### TASK TO COMPLETE
Apart from the pictures, return every line of the listing exactly.

(PROVIDED RECORDS Opens)

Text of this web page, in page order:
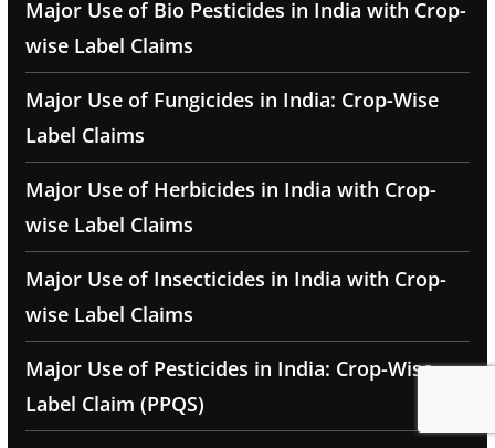
Major Use of Bio Pesticides in India with Crop-
wise Label Claims
Major Use of Fungicides in India: Crop-Wise
Label Claims
Major Use of Herbicides in India with Crop-
wise Label Claims
Major Use of Insecticides in India with Crop-
wise Label Claims
Major Use of Pesticides in India: Crop-Wise
Label Claim (PPQS)
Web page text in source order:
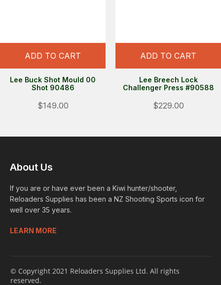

(PROVIDED RECORDS Closes)

### OUTPUT FOR THIS EXERCISE
Text of this web page, in page order:
Major Use of Bio Pesticides in India with Crop-
wise Label Claims
Major Use of Fungicides in India: Crop-Wise
Label Claims
Major Use of Herbicides in India with Crop-
wise Label Claims
Major Use of Insecticides in India with Crop-
wise Label Claims
Major Use of Pesticides in India: Crop-Wise
Label Claim (PPQS)
Web page text in source order:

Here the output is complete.